We just finished up our second pattern zone project in Claremore, Oklahoma. This is a town of about 19,000 people. They adopted the program in December. And, in the first two months had 26 requests for missing-middle projects. This is everything again from backyard cottages up to medium-format apartment buildings.” – Ryan King
Source: The Claremore Daily Progress
“One of my least favorite things to see in the code is building with a kit of parts: you’re going to build this, you have to use X amount of windows at certain sizes…I understand why they’ve done that, because of the results that they’ve had in the past. But there’s got to be a way to provide designers with some trust and flexibility. And then being able to review that and say ‘Okay, that actually would work,’ instead of saying ‘No, you’re not. You don’t have all of these pieces and parts.’ – Yume Rudzinski
Source: My3DConcepts.com
“This is really critical: when you have a neighborhood meeting and you say, ‘Hi, we’re the city,’ or ‘We’re the city’s consultants,’ and ‘We want to rezone your neighborhood. Here’s the text document that describes what we’d like to do.’ And there’s all these really legalistic sounding things about “units per acre” and it freaks people out. The truth is, they should be freaked out—because they have no idea what they’re going to get.

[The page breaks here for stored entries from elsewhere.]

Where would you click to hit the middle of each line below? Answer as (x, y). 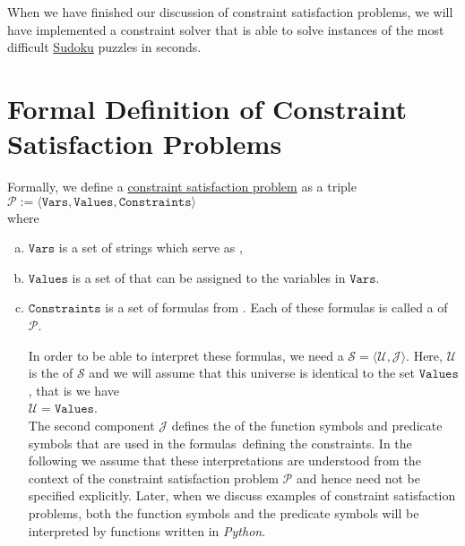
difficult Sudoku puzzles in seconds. (104, 47)
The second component (91, 426)
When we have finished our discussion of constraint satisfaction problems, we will (230, 12)
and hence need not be (358, 478)
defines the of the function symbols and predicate (307, 426)
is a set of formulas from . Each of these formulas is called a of (276, 307)
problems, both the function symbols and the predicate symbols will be (224, 513)
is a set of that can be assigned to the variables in (209, 277)
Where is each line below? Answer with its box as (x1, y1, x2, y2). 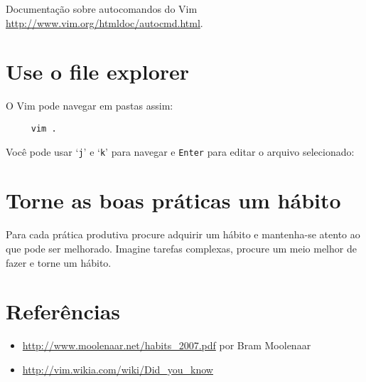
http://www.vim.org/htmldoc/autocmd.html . (6, 15, 203, 30)
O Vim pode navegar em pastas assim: (6, 98, 173, 113)
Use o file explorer (6, 57, 190, 86)
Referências (6, 297, 121, 326)
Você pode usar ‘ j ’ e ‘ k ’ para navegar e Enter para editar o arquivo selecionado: (6, 144, 355, 159)
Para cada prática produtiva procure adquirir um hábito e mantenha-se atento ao (6, 227, 360, 242)
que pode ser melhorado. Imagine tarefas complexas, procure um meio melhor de (6, 240, 357, 255)
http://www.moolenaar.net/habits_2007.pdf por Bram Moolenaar (22, 338, 311, 353)

The benefit of doing the pre-approved buildings is we’ll actually 3-D print models of the buildings that we’re going to get pre-approved. And we’ll hand them to people will say, well, “What do you think of this building in your neighborhood?”
And more often than not, we found that we’re able to have conversations with people about all kinds of missing-middle housing: triplexes, small cottage courts, townhouses. We’re able to talk about building typologies that would be nonstarters, if we were only talking about some sort of verbal, code-oriented description. We’re able to have conversations with people about allowing and entitling those in their neighborhoods and we have some confidence that that’s what’s actually going to get built.” – Ryan King
Source: TalkBusiness.net
“One thing people don’t realize about Northwest Arkansas: half of the buildings that are going to exist 25 years from now haven’t been built yet. So that means that we’re literally going to produce another Northwest Arkansas in our in our professional lifetimes. It’s an immense responsibility— and an immense opportunity. – Matt Hoffman
To access the full Developer Fishbowl Event video, click here.
###
The Developer Fishbowl event was part of “Aligned for Affordability,” a yearlong initiative launched by ULI Northwest Arkansas to better understand the dynamics of the NWA housing market, how local policies impact affordability, and what solutions might work in specific jurisdictions.
Deborah L. Myerson, AICP, is a housing and community development consultant based in Bloomington, Indiana.
[1] Quotes have been lightly edited and condensed for clarity.